I was in Sydney a few weeks ago discussing CoCreate with my friend Michelle Williams, when she recommended Kahane’s Power and Love. I’d assumed she wanted to convince me to get ‘powerful’ people in the room. But I’ve since discovered Power and Love is much more subtle than that.
‘Power’ in the book is not the capacity to do things. It’s the drive to do things – the energy and intention to make things happen, to realise, and to ‘extend’. And ‘love’ is not about affection, but instead about the drive to unify, and to bring us together.
To effect change together, we need to operate these drives in a balanced way. This is the book’s central thesis, and one of the biggest lessons from Adam Kahane’s life’s work.
Kahane draws on his experience of ‘degenerative’ power and love – which is what happens when either of these are present by themselves. Gender and family archetypes can illustrate this well – if you can forgive the stereotypes. Degenerative power is a father who dedicates himself to work, at the expense of caring for his family. Degenerative love is a mother who shelters and protects the family, and smothers their drive to realise their own potential. Generative love and power exist when they are combined with their counterpart.
The important opposition in the book is not actually love and power, which need to be both present – but generative vs degenerative drives.
It is too easy with community to emphasise ‘love’ – particularly with open space and collaborative events. After all, community is fundamentally about coming together.

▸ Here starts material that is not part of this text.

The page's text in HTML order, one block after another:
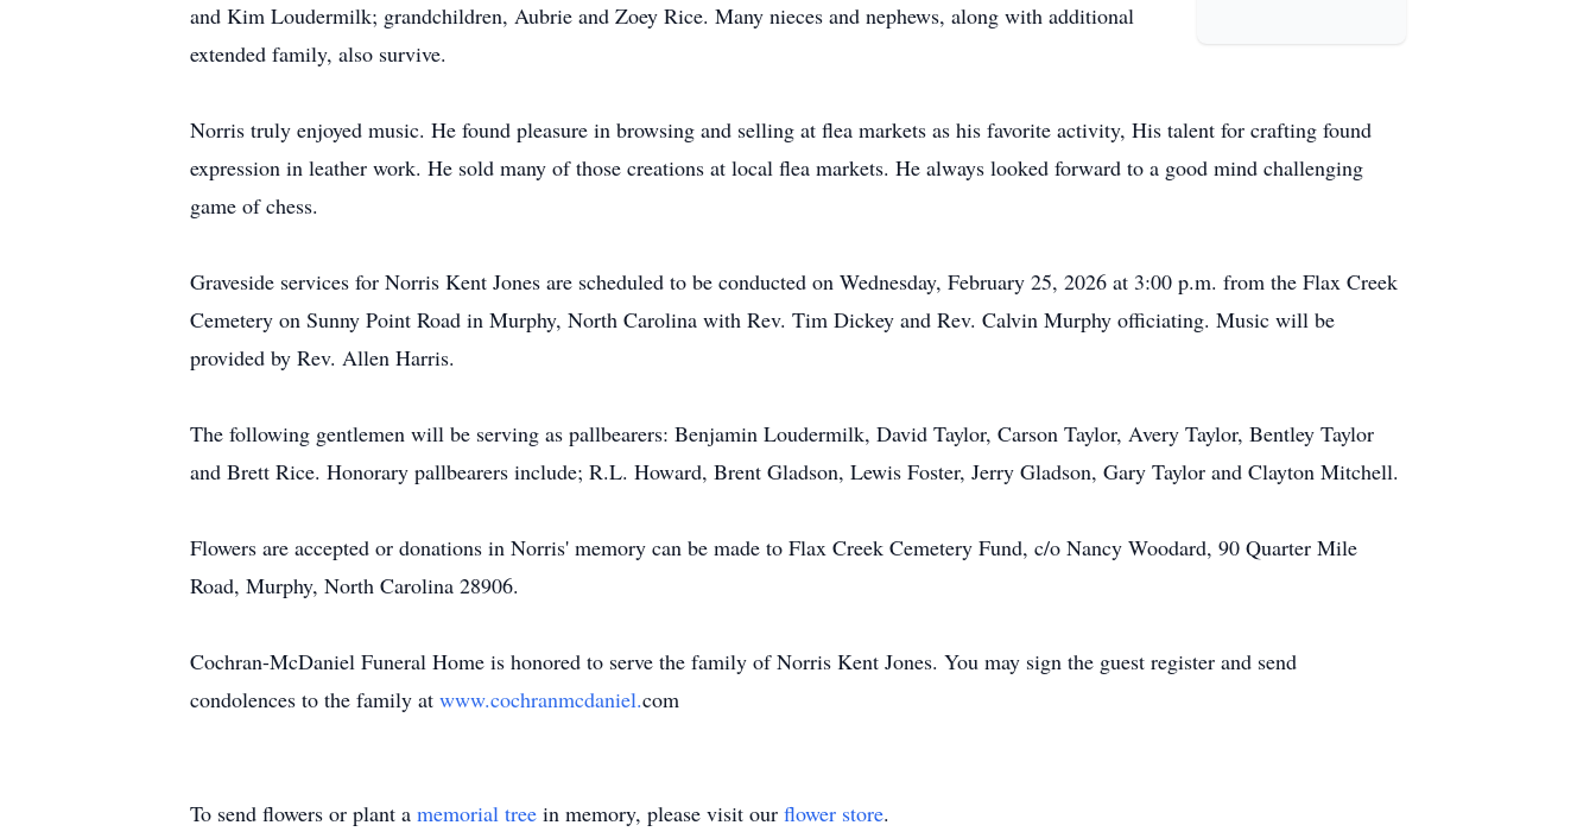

Yes, I think in our society that ‘love’ is the undernourished drive. I joked wistfully with a friend the other day – “a world where people looked out for one another – wouldn’t that be nice.” I’m sure many of you have thought and felt very similar things.
But balancing love and power is only the first step. To walk together, we need to learn to combine them. Having them both, side by side, is not enough – any more than having two legs is enough for us to walk.
Just like walking, Kahane has found that these two drives need to be combined rythmically. That cocreating our visions requires us to smoothly transition between one and the other, and back again.
So, how can we host an unconference that is generative? That is about action, but also about unity; that brings people together, but also supports them to take action?
We need to create a space for people to transition back and forth between power and love.
The day of the event will start with our minds – listening, hearing, identifying who and where we are – and also what we are doing and what we want to do. This is power.
Sharing our visions with one another moves us towards love – taking our power, opening it up for others to share, and drawing one another together.
Finally, as we are drawn together, we need to be mindful of power, and ultimately to move back towards it – how can we shape our conversations towards what we can do, individually and collectively, to take action on these visions that we care about?
It is our challenge to foster conversations that move in this way. I don’t think it will be easy, but I know that we can make progress together.